司祭 エッサイ 矢萩新一
今日の福音書で、「あなたがたの宝のあるところに、あなたがたの心もあるのだ。」(ルカ12:34、聖書協会共同訳)とイエスさまは語られます。それはすなわち、私たちの価値観がどこに基づき、何を大切にしようとしているのかが問われています。また「信仰とは、望んでいる事柄の実質であって、見えないものを確証するものです。」と、今日の使徒書(ヘブ11:1)に記されていました。私たちは、すぐに結果の見えるもの、目で見て耳で聞いて確認できることを求めます。その目に見える現実、日々の生活に対処していかなければ生きていけないのも事実ですし、仕事や育児、看病や近所づきあい、パートナーとの関係など、日々の生活の中で、一つでも手を抜いてしまうと、生活の基盤が崩れて人間関係がうまくいかなくなってしまうのではないかと心配になります。しかし、あまり頑張りすぎてしまうと、周りが見えなくなり、疲れてしまいますし、どんどん自己中心の思いが強くなり、現実を逃避しようとしてしまうことさえあります。

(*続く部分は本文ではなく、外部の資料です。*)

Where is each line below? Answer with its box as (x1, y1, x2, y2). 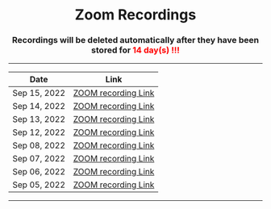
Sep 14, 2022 (12, 101, 66, 112)
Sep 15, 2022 (12, 87, 66, 98)
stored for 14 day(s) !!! (91, 44, 180, 56)
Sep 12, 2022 (12, 127, 66, 138)
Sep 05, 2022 (12, 179, 66, 190)
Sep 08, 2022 (12, 140, 66, 151)
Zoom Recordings (74, 6, 197, 24)
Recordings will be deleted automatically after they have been (11, 35, 260, 46)
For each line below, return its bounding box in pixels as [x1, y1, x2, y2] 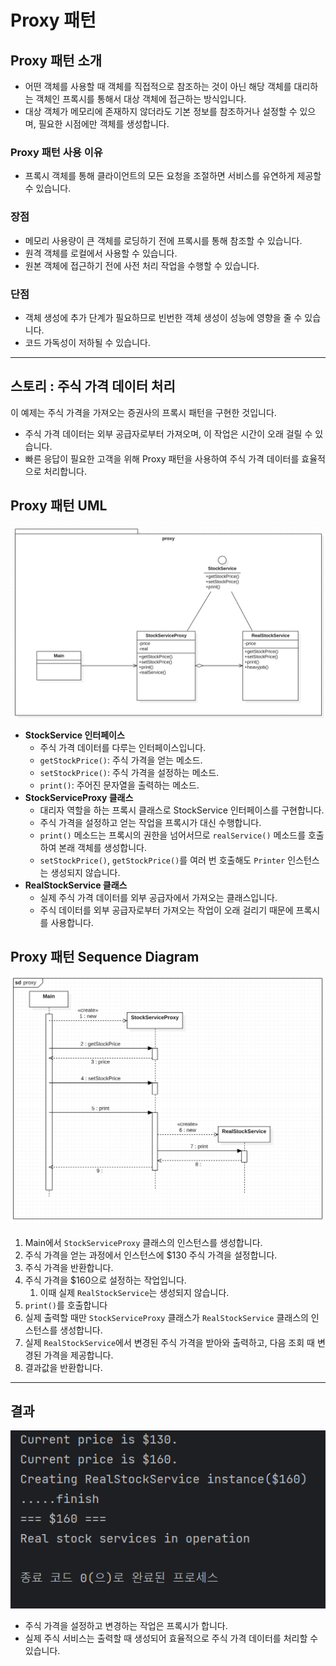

イエスさまは、「小さな群れよ、恐れるな。あなたがたの父は喜んで神の国をくださる。」(ルカ12:32)と宣言されます。神さまは、小さい者に勇気を与え、ご用のために生かし用いてくださり、私たちのしんどさの中に、思い悩みの中に光を灯して希望を与えてくださるのです。「信仰とは、望んでいる事柄の実質であって、見えないものを確証するものです。」という言葉には、今は出口や方向が見えないけれど、神の国の到来を信じて心の備えをする勇気が与えられます。
神の国では、主人みずからが「腰に帯を締め、…僕たちを食事の席に着かせ、そばに来て給仕をしてくれ」ます。神さまが主催される宴が用意されていて、その宴をすべての人と共に祝うようにと、招かれています。神の国がいつ来るのか、それは神さまにしか分かりませんが、その時がいつ来てもよいように、腰に帯をしめ灯をともして準備していなさいと、イエスさまは言われます。腰に帯を締めるのは長い衣の裾をたくし上げて動きやすくするため、灯をともすのは暗闇の中で足元を照らすためです。
いつも気を引き締めていなさいと言われますが、日常の種々の忙しさの中でいつも緊張して待っているのはつらいかも知れません。いつ帰ってくるか分からない主人を待つ、いつ来るか分からない神の国を信じて待つということは、イエスさまの人間としての生き様を見つめながら、今の私に与えられた時間を大切にして生きるということです。そのために私たちはこうして毎週毎週、聖書を読み、聖餐の恵みにあずかっています。神さまは私たちの小ささの中に、貧しさ中に、困難さの中に必ず共にいてくださいます。必ずしも自分が望むような方法で手助けをしてくださるとは限りませんが、必ずその道を示してくださいます。このことを確信し、腰に愛の帯を締め、様々な現実を神さまの光である灯で照らし生きていこうとするのが、私たちキリスト者の信仰であり、使命であることを覚えていたいと思います。
強くあらなければと、肩肘を張って生きていくのはしんどいことです。至らなさや弱さも含めて神さまにお委ねしていくとき、見えないものを確証できる強さが与えられていくのではないでしょうか。そんなことを思うとき、今日の福音書の冒頭の「小さな群れよ、恐れるな。あなたがたの父は喜んで神の国をくださる。」という、イエスさまの言葉が響いてきます。心を豊かにさせる宝を求め、見えないものを確証していく道を力強く歩んでまいりましょう。